En étant conscient de la situation dans laquelle évoluent nos élèves des CPC, il devient difficile de continuer à leur enseigner sans avoir le sentiment de de les tromper ou de contribuer à les maintenir dans un milieu d’échecs et de dévalorisation. L’enseignant se retrouve avec une lourde responsabilité et comme le cite Gélinas (1981): « l’intervenant en éducation spéciale « gère » en quelque sorte la vie des personnes en fonction de son pouvoir sur l’organisation des services qui leur sont offerts » . Hors, l’enseignant des CPC doit-il continuer à enseigner dans sa classe spéciale en ignorant cette réalité ou doit-il, de son propre chef, poser des actions qui tenteront d’améliorer cette situation?
Nous savons que la formation générale constitue la porte d’entrée principale et presqu’unique qui mène au monde du travail. Au Québec, il est véhiculé qu’il faut réussir un secondaire 5 pour obtenir un travail quelconque. Plusieurs élèves des CPC adhèrent à ce discours et, si parfois, ils arrivent à connaître certains succès, ils sont vite oubliés lorsque ces derniers se rendent compte du chemin à faire pour atteindre un diplôme d’études secondaires. Quand des élèves manifestent plus d’habiletés et d’intérêt dans des activités manuelles et souhaitent exercer un métier du secteur professionnel, malheureusement, ils s’aperçoivent qu’ils ne possèdent pas la formation générale requise pour y être admis, soit avoir réussi au moins un secondaire 3. Alors, comment leur offrir d’autres types de formation qui favoriseraient mieux leur développement ?

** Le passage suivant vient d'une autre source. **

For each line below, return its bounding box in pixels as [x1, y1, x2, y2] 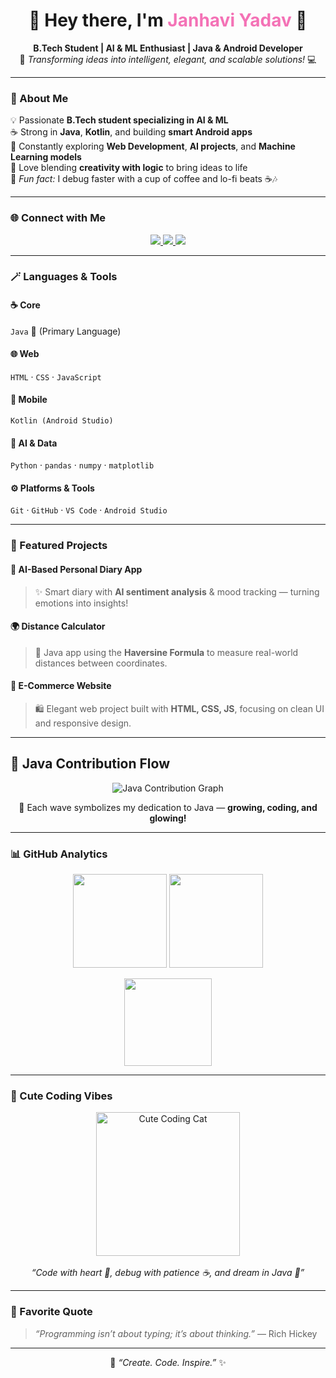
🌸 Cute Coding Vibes [10, 1089, 113, 1103]
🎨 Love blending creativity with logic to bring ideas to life [10, 162, 248, 174]
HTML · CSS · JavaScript [10, 370, 102, 383]
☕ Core [10, 299, 41, 311]
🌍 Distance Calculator [10, 620, 106, 633]
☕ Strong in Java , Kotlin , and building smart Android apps [10, 126, 253, 138]
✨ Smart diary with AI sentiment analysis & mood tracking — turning [34, 585, 320, 598]
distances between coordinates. [34, 657, 168, 669]
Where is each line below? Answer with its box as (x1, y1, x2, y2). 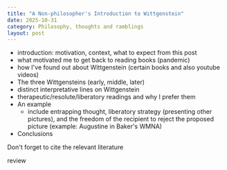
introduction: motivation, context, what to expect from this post (17, 49, 197, 57)
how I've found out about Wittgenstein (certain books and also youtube (17, 63, 220, 71)
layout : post (7, 29, 45, 37)
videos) (17, 71, 39, 79)
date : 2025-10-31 (7, 17, 57, 24)
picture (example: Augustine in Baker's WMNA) (27, 122, 163, 130)
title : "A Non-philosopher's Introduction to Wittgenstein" (7, 10, 185, 17)
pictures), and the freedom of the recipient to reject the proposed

Notre expérience nous prouve qu’à elle seule, la formation générale en classe spéciale ne prépare pas suffisamment ces élèves à leur vie future. Celle-ci ne met pas assez en évidence leurs forces et leurs capacités. Elle n’arrive souvent qu’à maintenir l’image négative qu’ils ont d’eux-mêmes en leur faisant vivre des échecs répétés et en les gardant isolés des autres. Il nous faut mieux comprendre la situation de ces étudiants pour arriver à mettre à leur disposition des services éducatifs dont les activités des programmes permettraient une éducation plus orientée vers la valorisation de ces personnes en leur permettant de vivre des expériences où leurs capacités seraient mises en évidence, où ils seraient davantage reconnus par leurs pairs, leur famille, leur communauté.